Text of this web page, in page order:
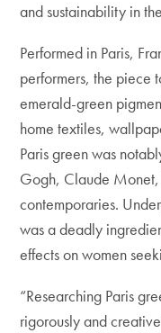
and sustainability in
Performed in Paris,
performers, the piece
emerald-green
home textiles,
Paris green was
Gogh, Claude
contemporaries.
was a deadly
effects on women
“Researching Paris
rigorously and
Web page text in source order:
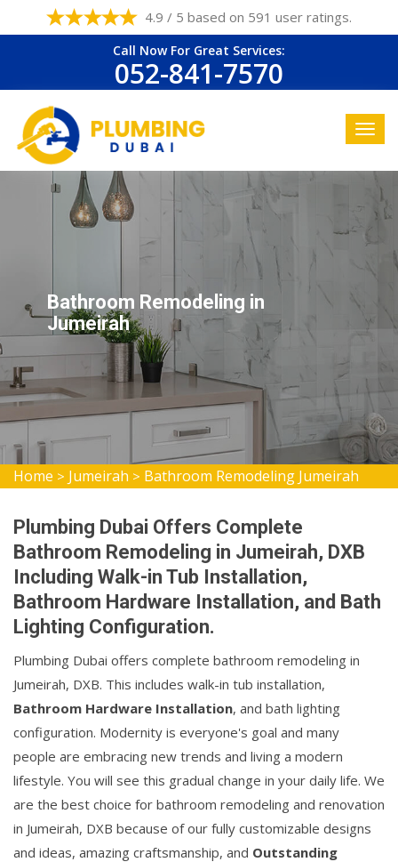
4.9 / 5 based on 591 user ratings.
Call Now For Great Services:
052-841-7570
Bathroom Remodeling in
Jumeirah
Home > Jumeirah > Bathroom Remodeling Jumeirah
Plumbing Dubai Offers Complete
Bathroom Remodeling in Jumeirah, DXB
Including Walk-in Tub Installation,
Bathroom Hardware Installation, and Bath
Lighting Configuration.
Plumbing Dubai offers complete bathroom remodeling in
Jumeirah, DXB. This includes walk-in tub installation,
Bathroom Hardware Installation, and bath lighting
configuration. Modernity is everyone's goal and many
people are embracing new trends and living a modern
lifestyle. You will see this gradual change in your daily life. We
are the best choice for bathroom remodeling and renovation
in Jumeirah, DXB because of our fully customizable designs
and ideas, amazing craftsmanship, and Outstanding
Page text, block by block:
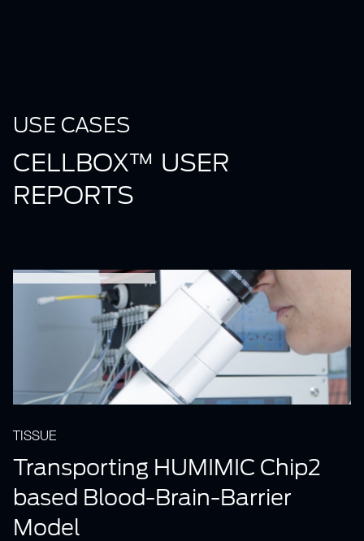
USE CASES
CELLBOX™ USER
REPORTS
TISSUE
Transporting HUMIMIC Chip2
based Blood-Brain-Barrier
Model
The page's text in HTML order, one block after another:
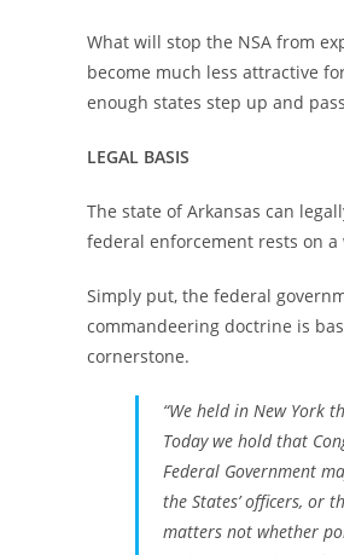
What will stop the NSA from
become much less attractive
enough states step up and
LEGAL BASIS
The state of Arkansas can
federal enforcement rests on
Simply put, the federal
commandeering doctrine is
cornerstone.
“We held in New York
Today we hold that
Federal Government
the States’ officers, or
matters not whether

-------

• [What the task asks]: Down to the last line, reproduce the material above exactly; skip its images.

• [Answer space]:
Text of this web page, in page order:
and sustainability in
Performed in Paris,
performers, the piece
emerald-green
home textiles,
Paris green was
Gogh, Claude
contemporaries.
was a deadly
effects on women
“Researching Paris
rigorously and
Web page text in source order:
4.9 / 5 based on 591 user ratings.
Call Now For Great Services:
052-841-7570
Bathroom Remodeling in
Jumeirah
Home > Jumeirah > Bathroom Remodeling Jumeirah
Plumbing Dubai Offers Complete
Bathroom Remodeling in Jumeirah, DXB
Including Walk-in Tub Installation,
Bathroom Hardware Installation, and Bath
Lighting Configuration.
Plumbing Dubai offers complete bathroom remodeling in
Jumeirah, DXB. This includes walk-in tub installation,
Bathroom Hardware Installation, and bath lighting
configuration. Modernity is everyone's goal and many
people are embracing new trends and living a modern
lifestyle. You will see this gradual change in your daily life. We
are the best choice for bathroom remodeling and renovation
in Jumeirah, DXB because of our fully customizable designs
and ideas, amazing craftsmanship, and Outstanding
Page text, block by block:
USE CASES
CELLBOX™ USER
REPORTS
TISSUE
Transporting HUMIMIC Chip2
based Blood-Brain-Barrier
Model
The page's text in HTML order, one block after another:
What will stop the NSA from
become much less attractive
enough states step up and
LEGAL BASIS
The state of Arkansas can
federal enforcement rests on
Simply put, the federal
commandeering doctrine is
cornerstone.
“We held in New York
Today we hold that
Federal Government
the States’ officers, or
matters not whether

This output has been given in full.